# [Your assignment]
Write the lines below out exactly, dropping each picture.

# [Records provided]
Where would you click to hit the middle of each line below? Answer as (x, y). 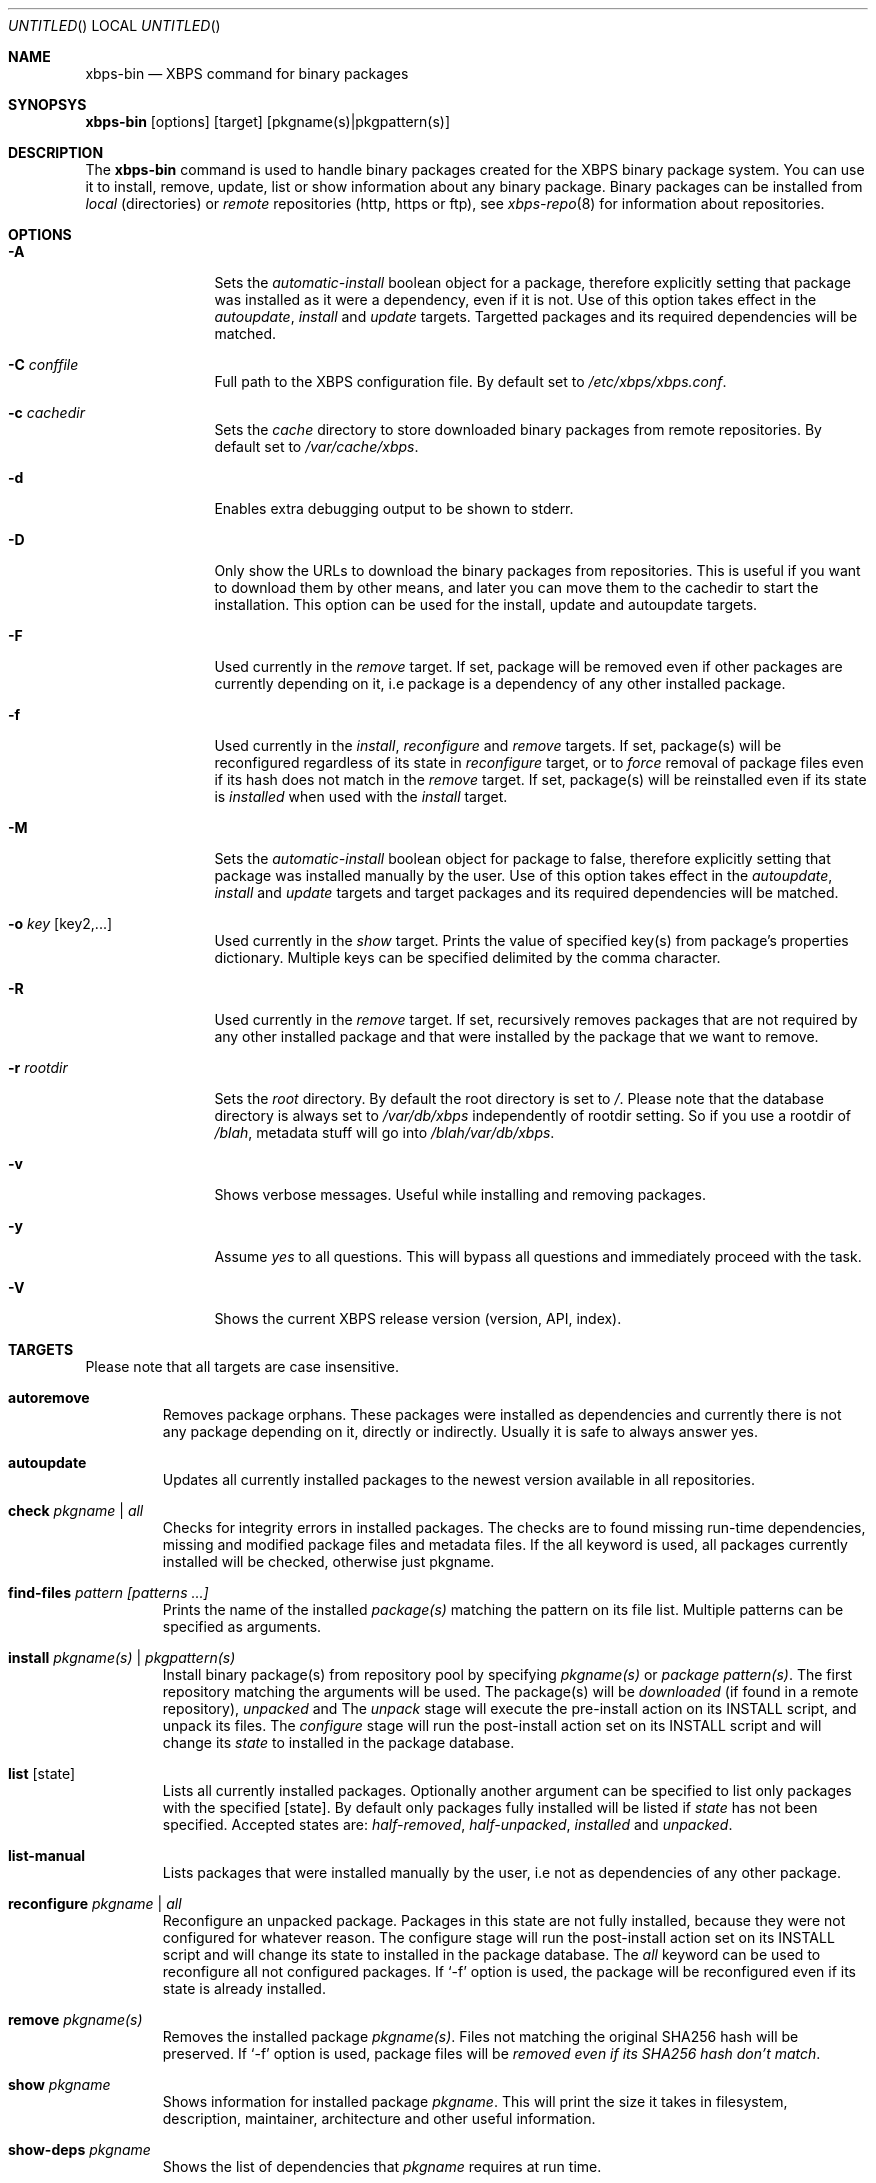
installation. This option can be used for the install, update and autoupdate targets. (486, 604)
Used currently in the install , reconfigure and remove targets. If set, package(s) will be (498, 745)
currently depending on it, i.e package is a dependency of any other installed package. (500, 683)
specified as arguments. (242, 1626)
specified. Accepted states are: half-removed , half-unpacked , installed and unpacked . (447, 1824)
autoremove (49, 1397)
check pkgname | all (76, 1510)
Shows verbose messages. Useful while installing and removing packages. (460, 1194)

# [Task output]
Where would you click to hit the middle of each line below? Answer as (x, y). 
installation. This option can be used for the install, update and autoupdate targets. (486, 604)
Used currently in the install , reconfigure and remove targets. If set, package(s) will be (498, 745)
currently depending on it, i.e package is a dependency of any other installed package. (500, 683)
specified as arguments. (242, 1626)
specified. Accepted states are: half-removed , half-unpacked , installed and unpacked . (447, 1824)
autoremove (49, 1397)
check pkgname | all (76, 1510)
Shows verbose messages. Useful while installing and removing packages. (460, 1194)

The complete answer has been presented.